▶ EXTRACTED MATERIAL
--------------------------------

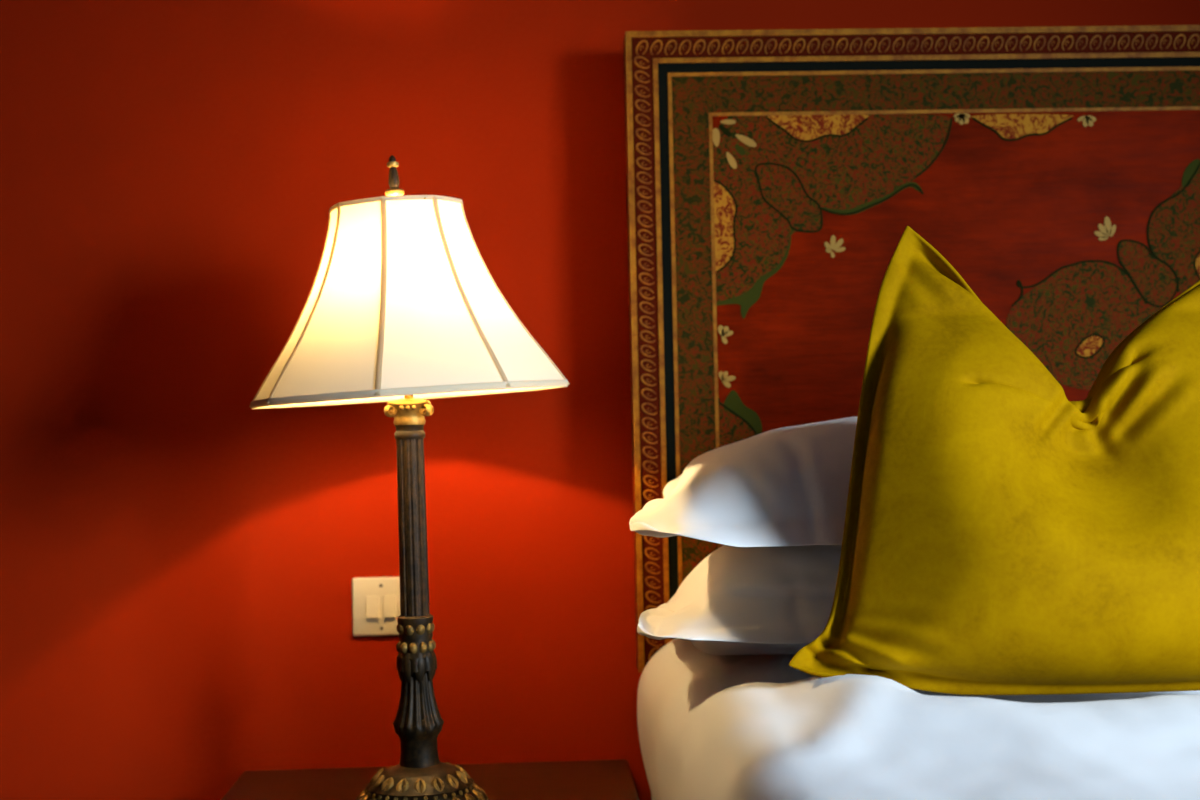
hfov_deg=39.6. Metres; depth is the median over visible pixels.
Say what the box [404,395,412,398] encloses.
socket
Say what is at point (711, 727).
duvet
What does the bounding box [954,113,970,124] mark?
flower
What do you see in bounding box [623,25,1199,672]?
headboard
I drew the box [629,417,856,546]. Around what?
pillow
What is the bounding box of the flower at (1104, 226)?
[1094,216,1115,240]
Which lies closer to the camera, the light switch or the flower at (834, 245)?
the flower at (834, 245)
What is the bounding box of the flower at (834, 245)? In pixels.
[824,235,845,257]
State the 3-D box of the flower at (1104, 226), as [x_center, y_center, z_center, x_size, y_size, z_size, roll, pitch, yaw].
[0.734,-0.249,2.421,0.032,0.035,0.002,-1,-1,-3]
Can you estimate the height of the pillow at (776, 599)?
0.141 m
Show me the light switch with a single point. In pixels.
(375, 600)
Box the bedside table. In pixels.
[222,760,638,799]
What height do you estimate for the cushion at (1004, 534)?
0.508 m
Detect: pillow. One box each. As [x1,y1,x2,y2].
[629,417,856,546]
[637,545,841,654]
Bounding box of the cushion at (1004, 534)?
[789,226,1199,694]
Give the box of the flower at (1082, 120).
[1077,115,1095,126]
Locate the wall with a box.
[0,0,1199,799]
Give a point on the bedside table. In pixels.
(599, 779)
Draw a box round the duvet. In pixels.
[637,638,1199,799]
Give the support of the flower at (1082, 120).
on the headboard
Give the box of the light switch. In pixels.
[352,577,400,635]
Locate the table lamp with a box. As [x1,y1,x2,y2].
[250,155,569,799]
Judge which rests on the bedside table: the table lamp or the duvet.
the table lamp
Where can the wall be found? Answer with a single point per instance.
(180, 558)

--------------------------------

▶ PROBLEM TO SOLVE
Exactly repeat the data above; the pictures do not belong in your copy.

▶ ANSWER TO THE PROBLEM
hfov_deg=39.6. Metres; depth is the median over visible pixels.
Say what the box [404,395,412,398] encloses.
socket
Say what is at point (711, 727).
duvet
What does the bounding box [954,113,970,124] mark?
flower
What do you see in bounding box [623,25,1199,672]?
headboard
I drew the box [629,417,856,546]. Around what?
pillow
What is the bounding box of the flower at (1104, 226)?
[1094,216,1115,240]
Which lies closer to the camera, the light switch or the flower at (834, 245)?
the flower at (834, 245)
What is the bounding box of the flower at (834, 245)? In pixels.
[824,235,845,257]
State the 3-D box of the flower at (1104, 226), as [x_center, y_center, z_center, x_size, y_size, z_size, roll, pitch, yaw].
[0.734,-0.249,2.421,0.032,0.035,0.002,-1,-1,-3]
Can you estimate the height of the pillow at (776, 599)?
0.141 m
Show me the light switch with a single point. In pixels.
(375, 600)
Box the bedside table. In pixels.
[222,760,638,799]
What height do you estimate for the cushion at (1004, 534)?
0.508 m
Detect: pillow. One box each. As [x1,y1,x2,y2].
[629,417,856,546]
[637,545,841,654]
Bounding box of the cushion at (1004, 534)?
[789,226,1199,694]
Give the box of the flower at (1082, 120).
[1077,115,1095,126]
Locate the wall with a box.
[0,0,1199,799]
Give a point on the bedside table. In pixels.
(599, 779)
Draw a box round the duvet. In pixels.
[637,638,1199,799]
Give the support of the flower at (1082, 120).
on the headboard
Give the box of the light switch. In pixels.
[352,577,400,635]
Locate the table lamp with a box. As [x1,y1,x2,y2].
[250,155,569,799]
Judge which rests on the bedside table: the table lamp or the duvet.
the table lamp
Where can the wall be found? Answer with a single point per instance.
(180, 558)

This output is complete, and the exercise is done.